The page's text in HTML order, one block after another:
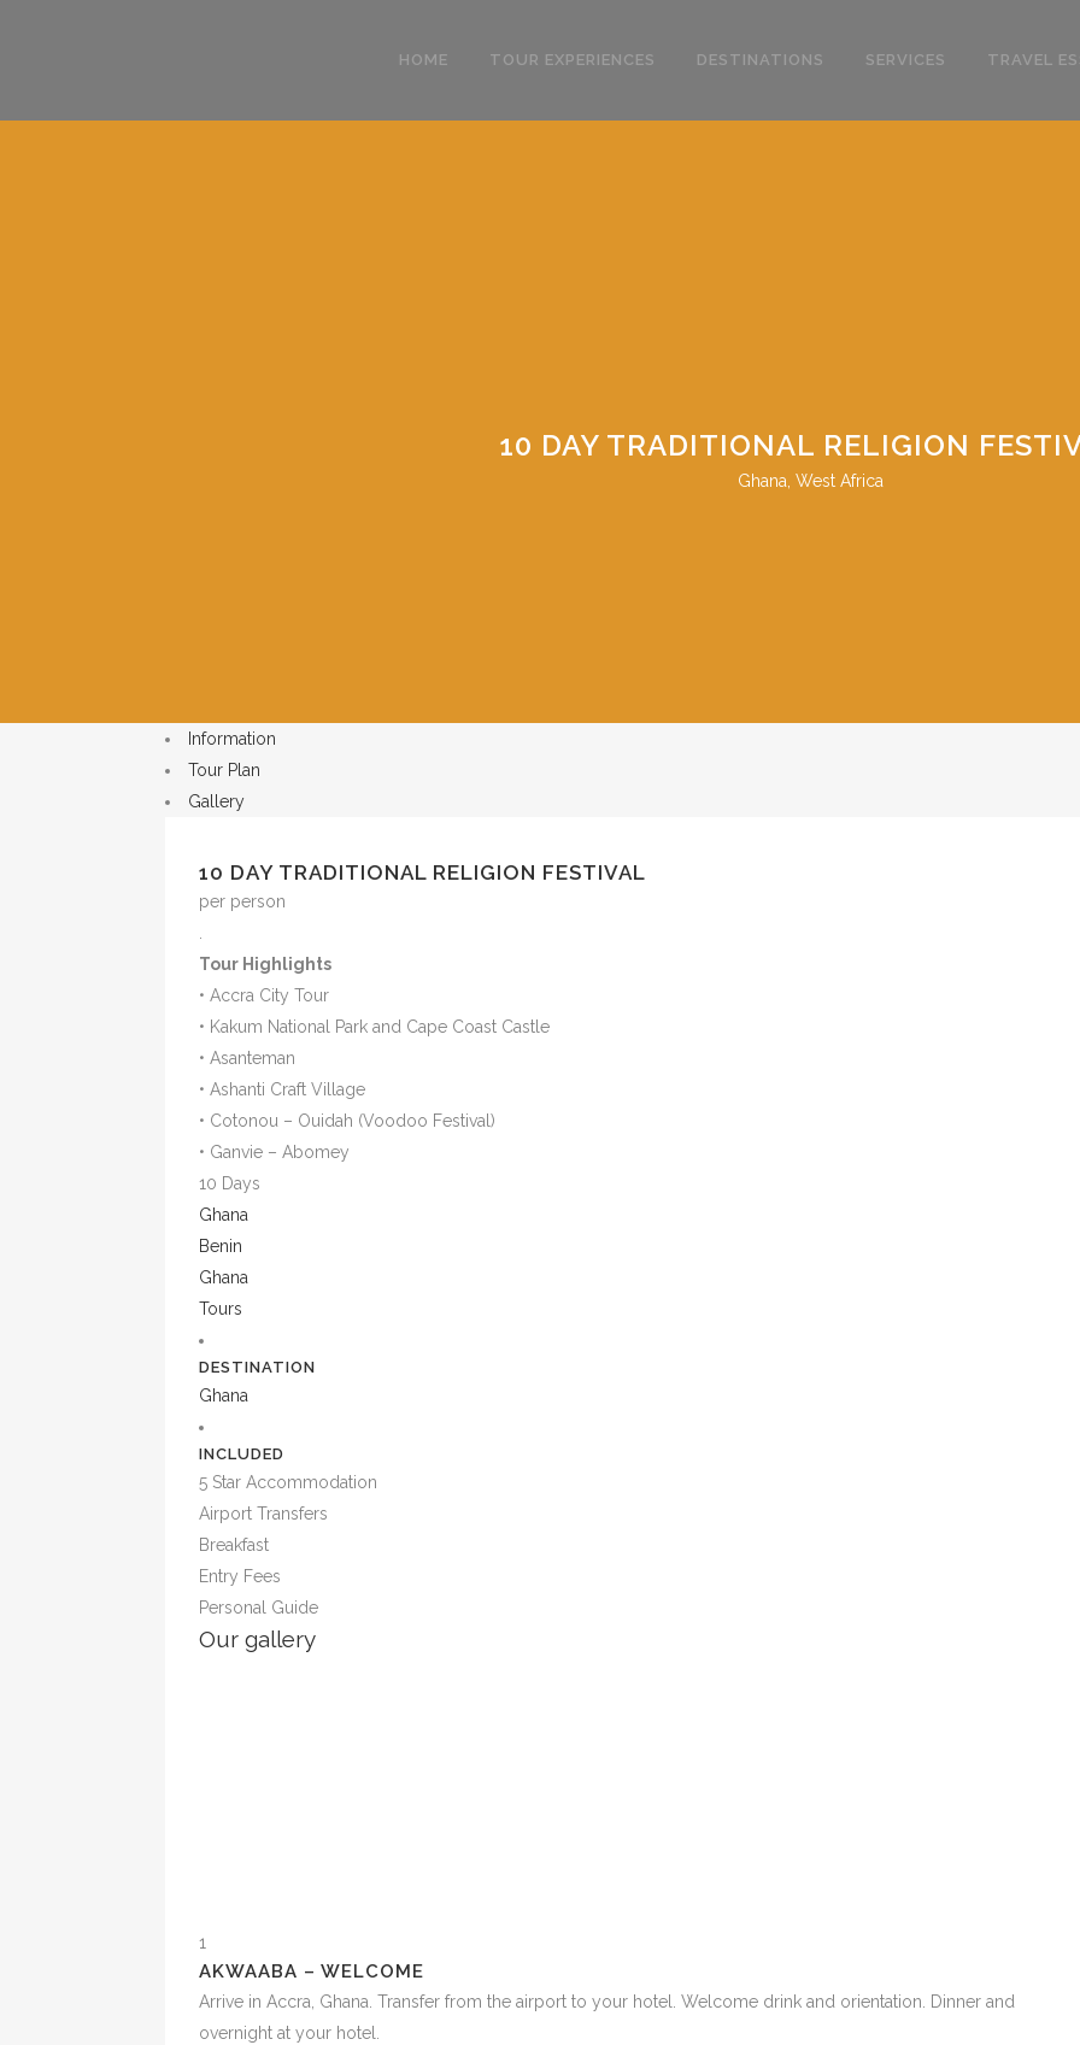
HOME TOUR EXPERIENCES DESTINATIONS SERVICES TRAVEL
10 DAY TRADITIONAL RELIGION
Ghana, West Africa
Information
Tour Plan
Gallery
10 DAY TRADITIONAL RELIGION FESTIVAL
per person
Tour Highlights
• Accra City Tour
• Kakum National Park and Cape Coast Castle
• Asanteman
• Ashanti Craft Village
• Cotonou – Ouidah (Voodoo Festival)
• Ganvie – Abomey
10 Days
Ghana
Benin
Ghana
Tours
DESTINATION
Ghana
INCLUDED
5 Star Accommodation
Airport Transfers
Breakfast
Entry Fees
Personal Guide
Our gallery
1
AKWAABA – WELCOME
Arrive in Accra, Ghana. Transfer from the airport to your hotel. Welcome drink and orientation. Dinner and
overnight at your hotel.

┄┄┄┄┄┄┄┄┄┄

What you will do —
The required output is the listing above reproduced exactly, pictures removed.

Reply —
The page's text in HTML order, one block after another:
HOME TOUR EXPERIENCES DESTINATIONS SERVICES TRAVEL
10 DAY TRADITIONAL RELIGION
Ghana, West Africa
Information
Tour Plan
Gallery
10 DAY TRADITIONAL RELIGION FESTIVAL
per person
Tour Highlights
• Accra City Tour
• Kakum National Park and Cape Coast Castle
• Asanteman
• Ashanti Craft Village
• Cotonou – Ouidah (Voodoo Festival)
• Ganvie – Abomey
10 Days
Ghana
Benin
Ghana
Tours
DESTINATION
Ghana
INCLUDED
5 Star Accommodation
Airport Transfers
Breakfast
Entry Fees
Personal Guide
Our gallery
1
AKWAABA – WELCOME
Arrive in Accra, Ghana. Transfer from the airport to your hotel. Welcome drink and orientation. Dinner and
overnight at your hotel.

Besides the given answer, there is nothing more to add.